**Exercise instructions:** Nothing but the lines from the one containing "component solution [7, 20, 129, 36]" through the final line of the data should be repeated, and each must be exact.

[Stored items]
§ §
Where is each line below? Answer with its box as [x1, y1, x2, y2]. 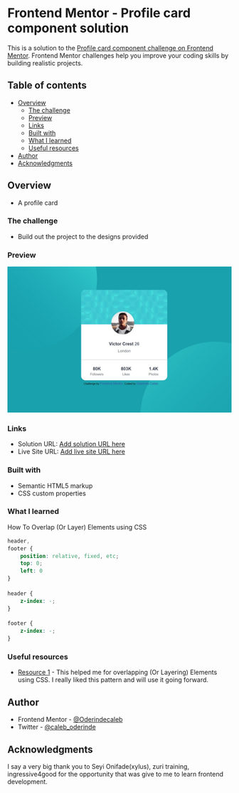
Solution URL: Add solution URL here [17, 440, 126, 448]
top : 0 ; [20, 560, 43, 567]
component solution [7, 20, 129, 36]
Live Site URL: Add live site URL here [17, 447, 126, 456]
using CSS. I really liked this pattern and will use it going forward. [17, 676, 208, 684]
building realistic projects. [7, 58, 83, 67]
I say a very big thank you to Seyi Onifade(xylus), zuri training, [7, 762, 190, 771]
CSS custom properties [17, 489, 87, 498]
§ §
**Solution to this exercise:**
component solution [7, 20, 129, 36]
Live Site URL: Add live site URL here [17, 447, 126, 456]
using CSS. I really liked this pattern and will use it going forward. [17, 676, 208, 684]
building realistic projects. [7, 58, 83, 67]
I say a very big thank you to Seyi Onifade(xylus), zuri training, [7, 762, 190, 771]
CSS custom properties [17, 489, 87, 498]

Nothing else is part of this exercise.